Optimized synthesis of anti-COVID-19 drugs aided by retrosynthesis software.

作者信息

Qi Wentao, Zhai Dong, Song Danna, Liu Chengcheng, Yang Junxia, Sun Lei, Li Youyong, Li Xingwei, Deng Weiqiao

机构信息

Institute of Molecular Sciences and Engineering, Institute of Frontier and Interdisciplinary Science, Shandong University Qingdao 266237 P. R. China

Institute of Functional Nano & Soft Materials (FUNSOM), Jiangsu Key Laboratory for Carbon-Based Functional Materials & Devices, Soochow University Suzhou 215123 P. R. China

出版信息

RSC Med Chem. 2023 Mar 31;14(7):1254-1259. doi: 10.1039/d2md00444e. eCollection 2023 Jul 20.

DOI:10.1039/d2md00444e
PMID:37484565
原文链接:https://pmc.ncbi.nlm.nih.gov/articles/PMC10357945/
Abstract

Considering the millions of COVID-19 patients worldwide, a global critical challenge of low-cost and efficient anti-COVID-19 drug production has emerged.
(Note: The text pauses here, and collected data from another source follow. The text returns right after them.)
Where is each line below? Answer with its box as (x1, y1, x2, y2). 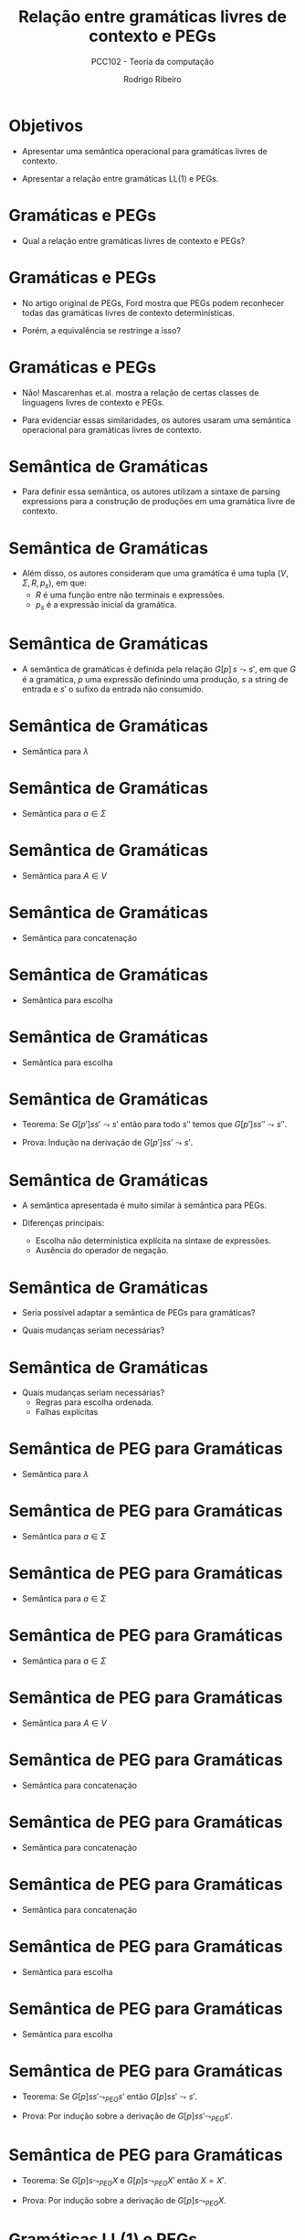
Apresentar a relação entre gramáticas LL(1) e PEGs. (21, 173, 219, 184)
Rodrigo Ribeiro (123, 73, 182, 84)
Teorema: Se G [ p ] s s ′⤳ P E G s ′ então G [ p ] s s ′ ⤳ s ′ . (21, 2090, 198, 2104)
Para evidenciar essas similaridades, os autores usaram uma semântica (21, 414, 291, 426)
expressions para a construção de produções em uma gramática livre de (21, 496, 296, 507)
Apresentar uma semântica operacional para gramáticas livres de (21, 145, 268, 156)
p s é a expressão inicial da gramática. (35, 599, 177, 612)
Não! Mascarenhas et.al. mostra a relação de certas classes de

Favipiravir is one of the potential anti-COVID-19 drugs, but its original synthetic route with 7 harsh steps gives a low product yield (0.8%) and has a high cost ($68 per g). Herein, we demonstrated a low-cost and efficient synthesis route for favipiravir designed using improved retrosynthesis software, which involves only 3 steps under safe and near-ambient air conditions. A yield of 32% and cost of $1.54 per g were achieved by this synthetic route. We also used the same strategy to optimize the synthesis of sabizabulin. We anticipate that these synthetic routes will contribute to the prevention and treatment of COVID-19.

摘要

考虑到全球数百万新冠肺炎患者,低成本、高效生产抗新冠肺炎药物已成为一项全球性重大挑战。法匹拉韦是一种潜在的抗新冠肺炎药物,但其原始合成路线有7个苛刻步骤,产品收率低(0.8%)且成本高(每克68美元)。在此,我们展示了一种使用改进的逆合成软件设计的法匹拉韦低成本、高效合成路线,该路线在安全且接近环境空气的条件下仅需3步。此合成路线实现了32%的收率和每克1.54美元的成本。我们还采用相同策略优化了沙比布啉的合成。我们预计这些合成路线将有助于新冠肺炎的预防和治疗。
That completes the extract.